Beasley interrumpió con enfado.

—Basta. Esto es una audiencia, no una merienda. El aire está plagado de pensamientos confusos. Seamos formales.

—¿Quieres una audiencia formal? —preguntó el Señor Dama Roja—. ¿Una audiencia formal ante un hombre que capta nuestros pensamientos? Es una tontería.

—En Vieja Australia del Norte siempre celebramos audiencias formales —replicó el viejo Taggart. Con una agudeza nacida del riesgo personal, Rod vio a Taggart con nuevos ojos: un pobre viejo demacrado que había trabajado una pobre granja durante mil años; un granjero, como sus antepasados; un hombre que era rico porque tenía millones de megacréditos, pero que nunca llegaría a gastarlos; un hombre apegado a la tierra, honorable, prudente, recto y muy justo. Tales hombres jamás admitían innovaciones. Luchaban contra los cambios.

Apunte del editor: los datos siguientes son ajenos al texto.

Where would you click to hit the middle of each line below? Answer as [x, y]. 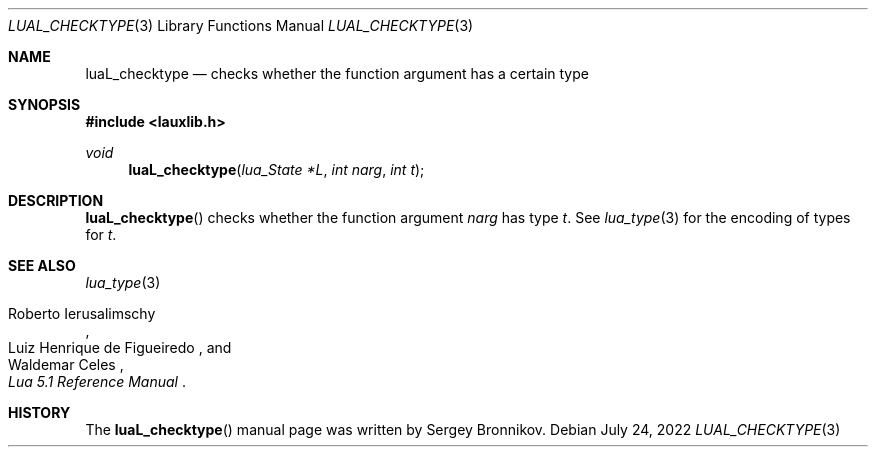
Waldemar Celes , [66, 364]
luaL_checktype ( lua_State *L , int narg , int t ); [276, 169]
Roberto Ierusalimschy [82, 313]
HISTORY [39, 412]
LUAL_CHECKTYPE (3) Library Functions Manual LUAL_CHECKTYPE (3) [241, 25]
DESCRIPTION [56, 200]
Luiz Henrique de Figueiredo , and [120, 347]
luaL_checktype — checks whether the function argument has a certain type [337, 73]
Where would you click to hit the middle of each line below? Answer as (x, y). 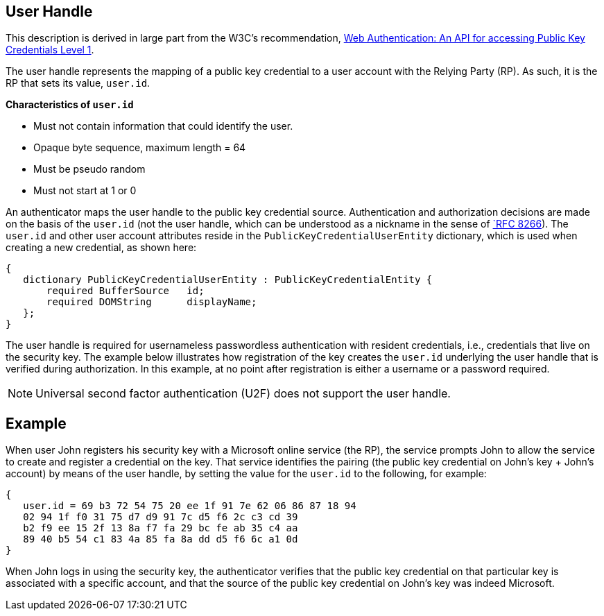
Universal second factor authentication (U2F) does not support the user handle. (243, 394)
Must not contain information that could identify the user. (163, 126)
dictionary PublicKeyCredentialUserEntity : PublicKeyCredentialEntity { (228, 280)
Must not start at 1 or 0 (85, 191)
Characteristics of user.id (70, 105)
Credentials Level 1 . (50, 50)
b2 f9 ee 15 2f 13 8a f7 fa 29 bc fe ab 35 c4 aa (161, 528)
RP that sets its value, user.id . (78, 83)

—Celebrad la audiencia —determinó el Señor Dama Roja—, celebrad la audiencia si es vuestra costumbre, señor y propietario Taggart, señor y propietario Beasley.

Los norstrilianos, apaciguados, inclinaron la cabeza un instante.

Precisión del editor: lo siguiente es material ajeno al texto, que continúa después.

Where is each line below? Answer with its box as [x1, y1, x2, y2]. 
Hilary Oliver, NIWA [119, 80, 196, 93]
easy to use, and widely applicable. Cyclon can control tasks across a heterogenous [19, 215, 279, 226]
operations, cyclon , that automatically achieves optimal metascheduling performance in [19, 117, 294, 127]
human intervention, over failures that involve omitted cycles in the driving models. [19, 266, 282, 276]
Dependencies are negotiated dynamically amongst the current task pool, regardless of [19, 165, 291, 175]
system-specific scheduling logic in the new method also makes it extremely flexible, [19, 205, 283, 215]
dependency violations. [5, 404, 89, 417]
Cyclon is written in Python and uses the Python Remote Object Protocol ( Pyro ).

Beasley se volvió con cierta timidez hacia el Señor Dama Roja.

—Señor y Comisionado, pronuncia las palabras. Las buenas y viejas palabras. Las que nos ayudarán a hallar nuestro deber y cumplirlo.

(Rod percibió que un fogonazo de furia roja atravesaba la mente del Señor Dama Roja. El Comisionado se dijo:
¿De qué sirve tanto revuelo para eliminar a un pobre muchacho? Dejadlo ir, estúpidos o matadlo.
Pero el terrícola no había proyectado sus pensamientos y los dos norstrilianos no se enteraron de la opinión del Señor.)

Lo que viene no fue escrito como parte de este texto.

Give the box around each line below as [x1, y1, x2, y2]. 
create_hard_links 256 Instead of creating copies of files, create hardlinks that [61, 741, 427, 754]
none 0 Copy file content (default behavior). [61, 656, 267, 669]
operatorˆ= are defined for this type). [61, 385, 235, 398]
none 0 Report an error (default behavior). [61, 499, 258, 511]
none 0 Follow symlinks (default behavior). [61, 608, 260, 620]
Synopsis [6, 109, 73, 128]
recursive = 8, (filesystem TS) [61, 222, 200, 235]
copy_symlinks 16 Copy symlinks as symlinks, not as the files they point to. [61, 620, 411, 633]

Por fuera, el Señor Dama Roja permanecía en calma. Usó la voz, como hacían los norstrilianos en ocasión de una gran ceremonia.

—Estamos aquí para oír a un hombre.

—Estamos aquí para oírlo —replicaron ellos.

—No estamos aquí para juzgar ni matar, aunque esto pueda suceder —continuó el Señor.

—Aunque esto pueda suceder —respondieron ellos.

—¿Y de dónde viene el hombre?

Ambos conocían la respuesta de memoria y la recitaron pomposamente:

—Así era en la Vieja Vieja Tierra, y así será entre las estrellas, por lejos que viajemos los hombres:

»La semilla del trigo se planta en la tierra húmeda y oscura; la semilla del hombre en carne húmeda y oscura. La semilla del trigo busca el aire, el sol y el espacio; las hojas del tallo, los capullos y el grano florecen bajo el abierto resplandor del cielo. La semilla del hombre crece en el salado océano del vientre, en las tinieblas marinas recordadas por los cuerpos de su raza. Las manos del hombre recogen la cosecha de trigo; la ternura de la eternidad recoge la cosecha de hombres.

—¿Y qué significa esto? —salmodió el Señor Dama Roja.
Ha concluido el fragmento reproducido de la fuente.